Now, I am so funny myself that I could be so naive and careless, I am a mature woman, with many life experiences, with the completed Faculty of Economics (which I have for 16 years of full-time schooling) and I have a lot of serious and responsible person behind me working in my workplaces in various companies ... But my behavior is proof that when we fall in love with mature years, we are even more "crazy" (blind, deaf and stupid) at the time than if we fall in love with puberty.
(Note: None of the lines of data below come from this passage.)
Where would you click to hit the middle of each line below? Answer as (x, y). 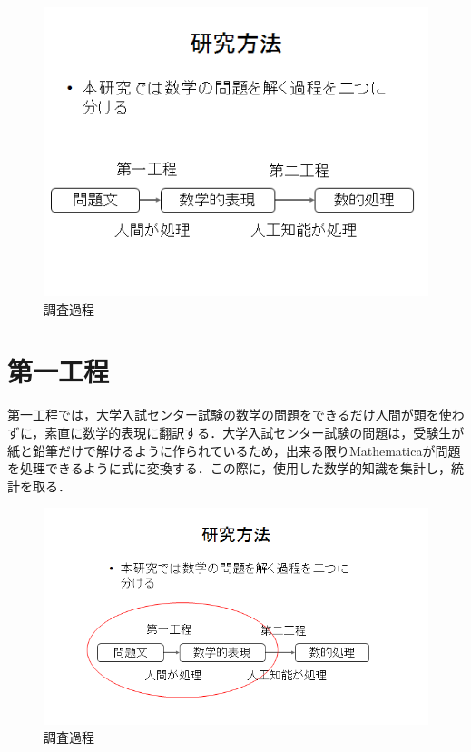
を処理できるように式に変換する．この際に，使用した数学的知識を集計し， (230, 468)
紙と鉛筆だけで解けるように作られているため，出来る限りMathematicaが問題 (234, 450)
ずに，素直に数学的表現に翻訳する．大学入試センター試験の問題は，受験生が (236, 432)
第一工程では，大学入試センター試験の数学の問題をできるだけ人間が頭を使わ (236, 415)
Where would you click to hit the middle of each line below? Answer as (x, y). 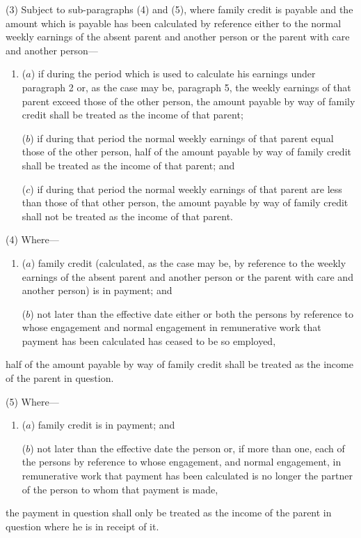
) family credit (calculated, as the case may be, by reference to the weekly (188, 262)
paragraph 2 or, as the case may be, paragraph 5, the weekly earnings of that (186, 87)
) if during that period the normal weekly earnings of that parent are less (186, 189)
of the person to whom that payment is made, (120, 489)
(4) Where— (32, 239)
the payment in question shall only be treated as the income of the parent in (169, 513)
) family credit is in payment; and (103, 425)
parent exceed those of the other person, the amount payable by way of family (188, 101)
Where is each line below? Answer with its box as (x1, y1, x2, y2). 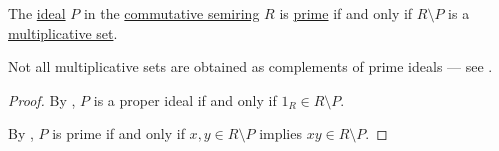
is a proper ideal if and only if (93, 89, 277, 110)
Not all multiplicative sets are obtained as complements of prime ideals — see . (8, 56, 493, 77)
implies (259, 123, 302, 144)
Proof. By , (8, 89, 76, 110)
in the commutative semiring (83, 3, 260, 23)
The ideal (8, 3, 66, 23)
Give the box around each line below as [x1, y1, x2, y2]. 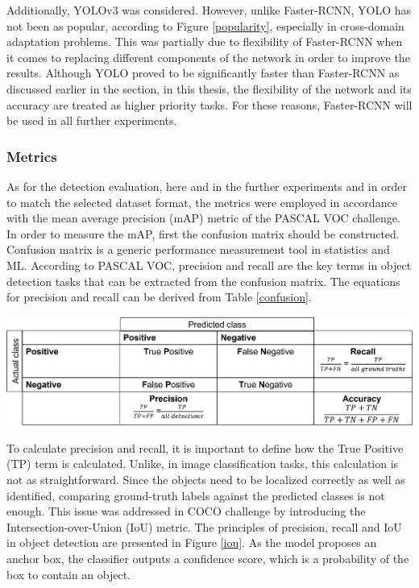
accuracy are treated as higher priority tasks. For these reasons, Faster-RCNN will [6, 96, 413, 113]
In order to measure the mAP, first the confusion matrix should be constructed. [6, 225, 400, 242]
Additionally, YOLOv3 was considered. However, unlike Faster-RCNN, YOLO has [6, 2, 412, 18]
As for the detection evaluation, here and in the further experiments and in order [6, 177, 408, 194]
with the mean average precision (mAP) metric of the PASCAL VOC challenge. [6, 209, 400, 226]
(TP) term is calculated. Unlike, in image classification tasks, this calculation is [6, 455, 399, 472]
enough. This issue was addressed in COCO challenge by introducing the [6, 503, 366, 520]
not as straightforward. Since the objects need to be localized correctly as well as [6, 470, 405, 487]
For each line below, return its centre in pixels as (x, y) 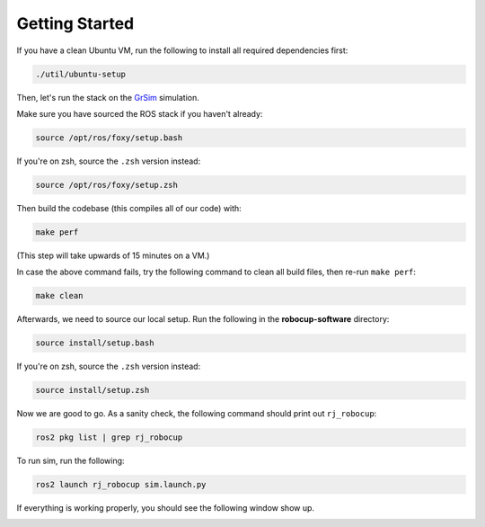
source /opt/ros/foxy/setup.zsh (107, 185)
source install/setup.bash (95, 343)
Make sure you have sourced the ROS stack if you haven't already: (140, 113)
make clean (59, 296)
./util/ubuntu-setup (80, 74)
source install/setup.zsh (93, 390)
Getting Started (75, 23)
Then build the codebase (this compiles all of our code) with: (129, 208)
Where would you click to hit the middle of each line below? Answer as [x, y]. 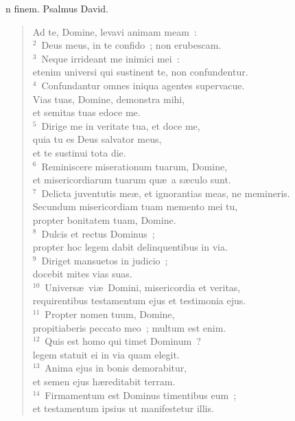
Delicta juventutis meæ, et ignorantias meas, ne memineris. [166, 193]
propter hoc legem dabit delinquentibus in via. [130, 247]
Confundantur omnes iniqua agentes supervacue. [143, 85]
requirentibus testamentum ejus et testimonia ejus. [139, 300]
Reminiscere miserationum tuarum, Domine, [134, 166]
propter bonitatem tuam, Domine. [104, 219]
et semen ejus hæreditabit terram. [104, 382]
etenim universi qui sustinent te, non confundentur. [140, 72]
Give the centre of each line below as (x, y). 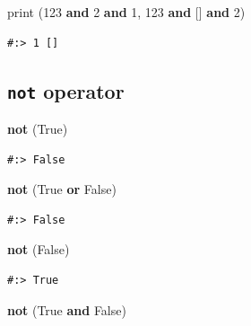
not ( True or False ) (62, 189)
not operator (66, 90)
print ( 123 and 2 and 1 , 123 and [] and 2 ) (126, 12)
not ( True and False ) (67, 309)
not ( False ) (39, 249)
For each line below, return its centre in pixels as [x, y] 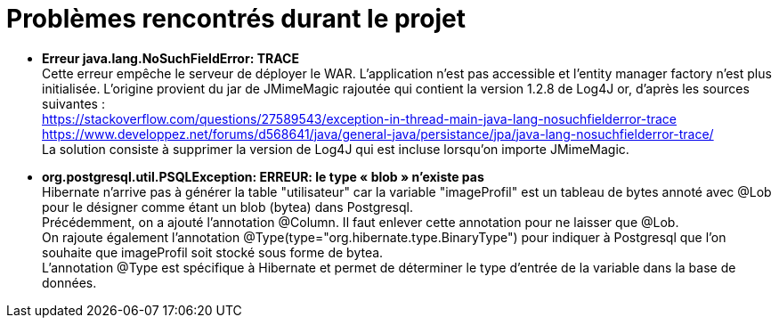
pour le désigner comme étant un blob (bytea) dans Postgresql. [227, 207]
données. [69, 282]
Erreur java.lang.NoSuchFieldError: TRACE [170, 58]
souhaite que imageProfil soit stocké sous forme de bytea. [213, 252]
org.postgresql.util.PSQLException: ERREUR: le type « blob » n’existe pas [263, 176]
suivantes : [73, 103]
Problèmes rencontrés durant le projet [236, 19]
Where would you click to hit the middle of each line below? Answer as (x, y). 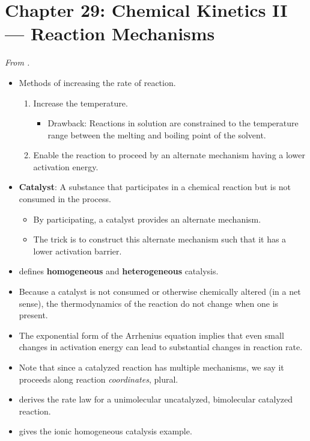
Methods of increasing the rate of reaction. (97, 82)
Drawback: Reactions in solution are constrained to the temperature (173, 123)
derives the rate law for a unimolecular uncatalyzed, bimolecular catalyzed (156, 399)
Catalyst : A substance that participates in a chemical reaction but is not (155, 187)
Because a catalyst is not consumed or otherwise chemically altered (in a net (160, 291)
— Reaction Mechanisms (110, 33)
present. (33, 315)
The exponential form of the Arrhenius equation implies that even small (151, 335)
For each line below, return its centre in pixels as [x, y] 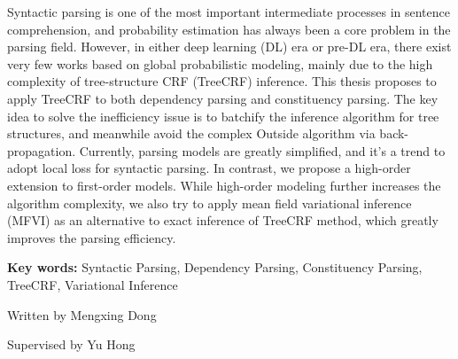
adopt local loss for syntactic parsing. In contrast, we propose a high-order [209, 168]
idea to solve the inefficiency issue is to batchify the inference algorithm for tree [223, 116]
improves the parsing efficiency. [92, 237]
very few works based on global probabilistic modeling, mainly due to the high [220, 63]
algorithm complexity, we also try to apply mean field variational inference [210, 203]
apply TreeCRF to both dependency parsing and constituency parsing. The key [223, 98]
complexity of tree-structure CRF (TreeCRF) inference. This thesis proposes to [222, 81]
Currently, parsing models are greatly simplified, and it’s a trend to [262, 150]
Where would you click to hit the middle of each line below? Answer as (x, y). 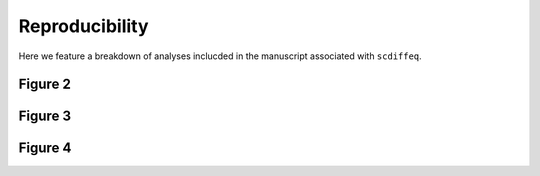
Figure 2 (45, 84)
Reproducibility (83, 26)
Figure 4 (45, 148)
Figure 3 (45, 116)
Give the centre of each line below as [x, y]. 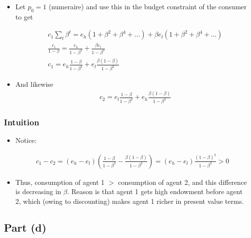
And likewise [34, 84]
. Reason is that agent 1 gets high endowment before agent [155, 191]
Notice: [26, 140]
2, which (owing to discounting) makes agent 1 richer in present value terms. [130, 201]
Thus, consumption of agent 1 [60, 182]
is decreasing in [38, 191]
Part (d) [25, 227]
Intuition [22, 122]
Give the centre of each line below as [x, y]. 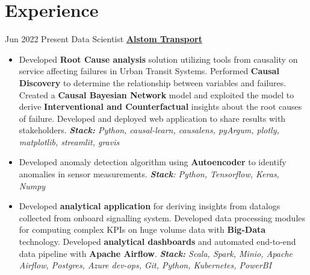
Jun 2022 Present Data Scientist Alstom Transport [104, 39]
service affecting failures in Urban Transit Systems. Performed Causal [149, 71]
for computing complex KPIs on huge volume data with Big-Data [142, 229]
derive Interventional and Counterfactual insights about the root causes [160, 106]
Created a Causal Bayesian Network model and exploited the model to [157, 94]
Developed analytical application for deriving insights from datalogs [150, 206]
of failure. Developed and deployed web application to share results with [152, 118]
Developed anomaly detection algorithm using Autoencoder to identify [153, 162]
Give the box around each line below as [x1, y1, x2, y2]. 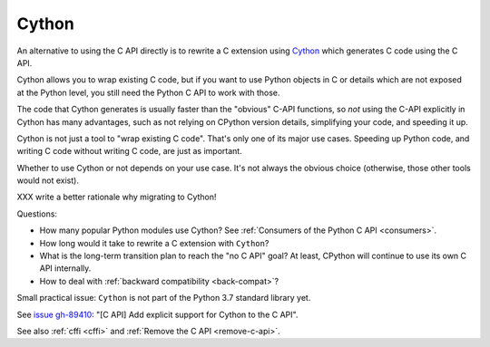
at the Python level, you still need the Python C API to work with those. [16, 87, 280, 98]
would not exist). [16, 175, 79, 186]
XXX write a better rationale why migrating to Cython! [16, 191, 217, 203]
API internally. [39, 263, 92, 274]
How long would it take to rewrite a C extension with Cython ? [39, 237, 269, 248]
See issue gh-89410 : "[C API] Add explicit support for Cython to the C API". [16, 309, 299, 320]
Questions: [16, 208, 58, 219]
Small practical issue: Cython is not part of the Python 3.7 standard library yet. [16, 293, 311, 304]
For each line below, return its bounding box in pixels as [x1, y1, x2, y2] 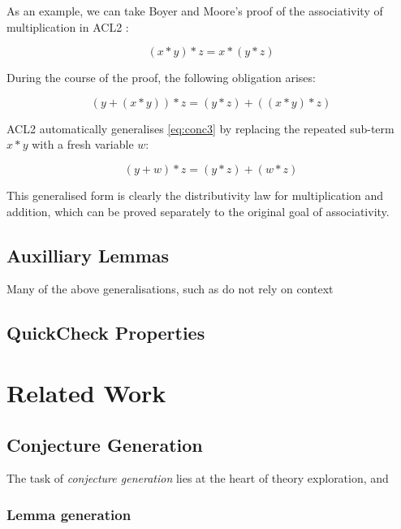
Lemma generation [6, 504, 132, 524]
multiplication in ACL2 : [6, 18, 129, 35]
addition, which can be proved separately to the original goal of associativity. [6, 202, 390, 219]
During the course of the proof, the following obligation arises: [6, 69, 316, 86]
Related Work [6, 375, 166, 409]
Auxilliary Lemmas [6, 242, 170, 267]
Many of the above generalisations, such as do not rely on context [6, 280, 334, 297]
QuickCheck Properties [6, 320, 205, 345]
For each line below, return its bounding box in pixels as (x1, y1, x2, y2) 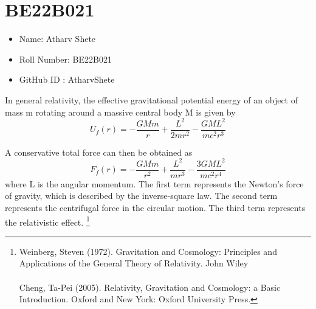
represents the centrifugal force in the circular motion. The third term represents (5, 201, 306, 214)
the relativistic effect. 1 (5, 214, 90, 228)
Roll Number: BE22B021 (19, 52, 112, 65)
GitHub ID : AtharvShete (19, 73, 115, 86)
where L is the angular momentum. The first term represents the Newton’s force (5, 177, 304, 190)
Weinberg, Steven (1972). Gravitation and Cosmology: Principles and (19, 245, 277, 257)
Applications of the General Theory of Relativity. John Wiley (19, 257, 249, 269)
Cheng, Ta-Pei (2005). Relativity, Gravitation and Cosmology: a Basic (19, 280, 281, 293)
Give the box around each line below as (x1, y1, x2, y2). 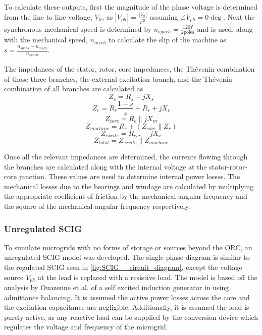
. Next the (223, 11, 255, 22)
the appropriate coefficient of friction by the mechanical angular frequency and (4, 191, 247, 201)
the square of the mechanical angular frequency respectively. (4, 200, 190, 211)
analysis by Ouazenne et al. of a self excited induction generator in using (4, 282, 229, 293)
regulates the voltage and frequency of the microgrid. (4, 321, 168, 332)
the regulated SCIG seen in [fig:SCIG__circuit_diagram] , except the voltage (4, 261, 242, 272)
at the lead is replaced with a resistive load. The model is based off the (38, 271, 257, 282)
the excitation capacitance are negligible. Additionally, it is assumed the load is (4, 302, 249, 312)
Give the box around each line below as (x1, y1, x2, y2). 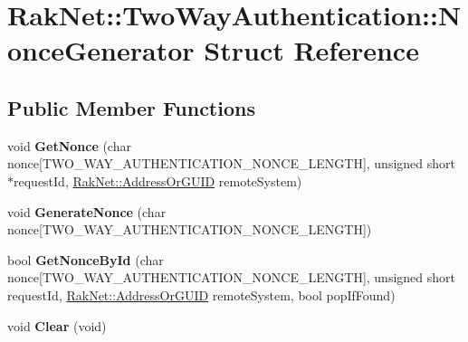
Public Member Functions (7, 93, 255, 121)
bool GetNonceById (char (7, 250, 164, 269)
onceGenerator (7, 32, 195, 69)
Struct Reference (204, 32, 419, 69)
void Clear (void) (7, 316, 107, 335)
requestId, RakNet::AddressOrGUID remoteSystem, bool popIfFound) (7, 285, 396, 304)
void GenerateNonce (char (7, 202, 167, 221)
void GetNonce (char (7, 136, 131, 155)
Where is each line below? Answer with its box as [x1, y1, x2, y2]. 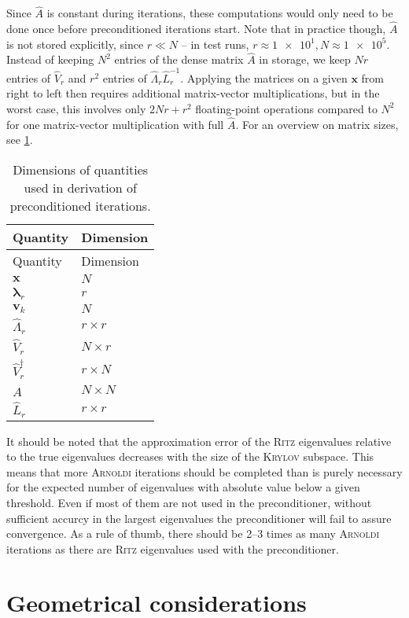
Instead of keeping [6, 51, 94, 68]
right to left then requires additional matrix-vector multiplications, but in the [6, 85, 380, 101]
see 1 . [6, 131, 33, 148]
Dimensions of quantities [13, 160, 149, 178]
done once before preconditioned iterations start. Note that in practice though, [6, 20, 386, 37]
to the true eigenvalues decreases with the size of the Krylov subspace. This [6, 448, 374, 465]
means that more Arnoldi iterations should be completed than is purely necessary [6, 463, 403, 480]
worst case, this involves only [6, 100, 146, 116]

The way I feel right now (despite the fact that my eyes have finally opened up) is strange, but real. I'm really sorry about that money I lost, but it's unbelievably more regrettable for the "love" I've lost. For years and years, I have not been so in love as I fell in love with this LOPEZ Hug, and for years and years I was not as happy as I was happy at the time when I still believed that LOPEZ Hugo really would become my husband (because I was he promised this all the time ...) and for years and years I was not as unhappy as I am unhappy now (even this moment when I write) when I lost my "love" ..... Everything in the world would give ( and because of this, she would go to another part of the world, if necessary ...) if, then, the real man in these paintings could be embraced and kissed as his husband, and told him, "I love you very much, my dear, and you I will love you and I will be faithful to you for the rest of my life ".